Certificate of Designations

          The Certificate of Designations will set forth the terms of the
Convertible Shares, and will be effective at the time of the closing of the
transactions contemplated by the Securities Purchase Agreement. The Convertible
Shares will rank senior to the Company's ordinary shares but subordinate to all
other existing securities of the Company that are senior to the ordinary shares.
The Convertible Shares are subject to mandatory conversion to an aggregate of
150,000,000 ordinary shares on the ninth anniversary of issuance. In addition,
the Convertible Shares are convertible into ordinary shares at any time at the
option of the holder.
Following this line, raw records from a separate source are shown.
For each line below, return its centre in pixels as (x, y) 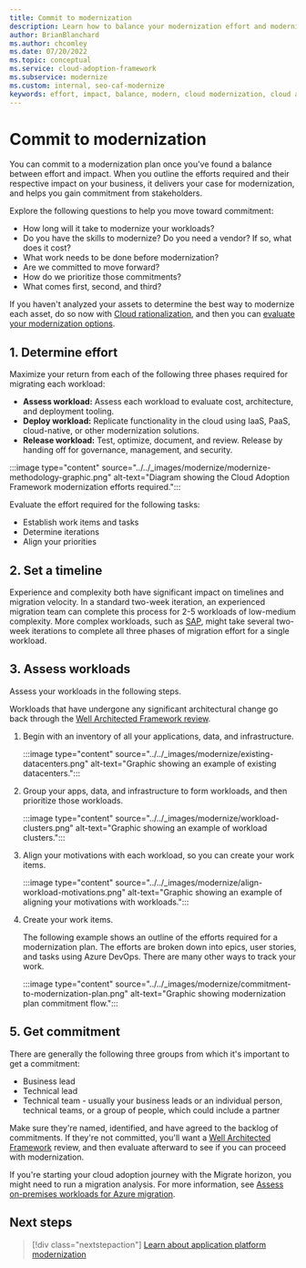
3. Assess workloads (70, 669)
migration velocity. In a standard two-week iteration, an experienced (138, 602)
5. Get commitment (65, 1032)
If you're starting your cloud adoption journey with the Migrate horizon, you (150, 1174)
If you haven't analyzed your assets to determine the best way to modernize (152, 304)
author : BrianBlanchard (55, 35)
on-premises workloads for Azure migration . (92, 1193)
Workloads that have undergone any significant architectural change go (144, 709)
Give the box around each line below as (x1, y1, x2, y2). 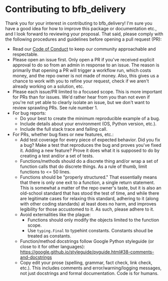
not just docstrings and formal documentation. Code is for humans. (20, 270, 159, 276)
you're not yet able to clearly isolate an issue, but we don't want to (12, 99, 150, 105)
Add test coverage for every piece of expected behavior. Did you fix (20, 137, 160, 143)
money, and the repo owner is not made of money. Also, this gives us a (12, 72, 159, 78)
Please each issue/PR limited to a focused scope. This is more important (12, 88, 162, 95)
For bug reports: (12, 110, 47, 116)
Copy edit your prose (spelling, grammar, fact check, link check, (20, 259, 152, 265)
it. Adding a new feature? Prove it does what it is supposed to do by (20, 147, 159, 153)

The rate at which the Convertible Shares may be converted
into ordinary shares will be adjusted to provide for the issuance of additional
ordinary shares to the extent the Company is required to provide indemnification
to the Investors pursuant to the Securities Purchase Agreement, as described
above, and to prevent certain kinds of dilution of the holders of Convertible
Shares.

          Dividends on the Convertible Shares are cumulative and accrete daily
on a non-compounding basis at a rate of 7.25% per annum, and are made solely by
increasing the stated value of the Convertible Shares, other than in the case of
participation in any dividends paid on the ordinary shares. To the extent that
the Convertible Shares participate in dividends paid on ordinary shares, a
corresponding reduction will be made to the accreted value for preferred
dividends, subject to certain exceptions.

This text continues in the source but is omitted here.